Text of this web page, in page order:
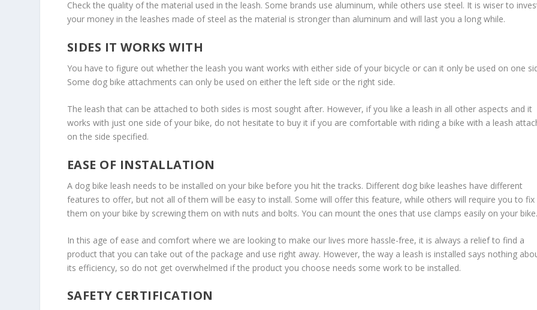
Check the quality of the material used in the leash. Some brands use aluminum, while others use steel. It is wiser to
your money in the leashes made of steel as the material is stronger than aluminum and will last you a long while.
SIDES IT WORKS WITH
You have to figure out whether the leash you want works with either side of your bicycle or can it only be used on one
Some dog bike attachments can only be used on either the left side or the right side.
The leash that can be attached to both sides is most sought after. However, if you like a leash in all other aspects and it
works with just one side of your bike, do not hesitate to buy it if you are comfortable with riding a bike with a leash
on the side specified.
EASE OF INSTALLATION
A dog bike leash needs to be installed on your bike before you hit the tracks. Different dog bike leashes have different
features to offer, but not all of them will be easy to install. Some will offer this feature, while others will require you to fix
them on your bike by screwing them on with nuts and bolts. You can mount the ones that use clamps easily on your bike.
In this age of ease and comfort where we are looking to make our lives more hassle-free, it is always a relief to find a
product that you can take out of the package and use right away. However, the way a leash is installed says nothing
its efficiency, so do not get overwhelmed if the product you choose needs some work to be installed.
SAFETY CERTIFICATION

--

● **Work instructions**
Copy exactly the lines above, from the one containing "You have to" through the very last line.

● **Answer section**
You have to figure out whether the leash you want works with either side of your bicycle or can it only be used on one
Some dog bike attachments can only be used on either the left side or the right side.
The leash that can be attached to both sides is most sought after. However, if you like a leash in all other aspects and it
works with just one side of your bike, do not hesitate to buy it if you are comfortable with riding a bike with a leash
on the side specified.
EASE OF INSTALLATION
A dog bike leash needs to be installed on your bike before you hit the tracks. Different dog bike leashes have different
features to offer, but not all of them will be easy to install. Some will offer this feature, while others will require you to fix
them on your bike by screwing them on with nuts and bolts. You can mount the ones that use clamps easily on your bike.
In this age of ease and comfort where we are looking to make our lives more hassle-free, it is always a relief to find a
product that you can take out of the package and use right away. However, the way a leash is installed says nothing
its efficiency, so do not get overwhelmed if the product you choose needs some work to be installed.
SAFETY CERTIFICATION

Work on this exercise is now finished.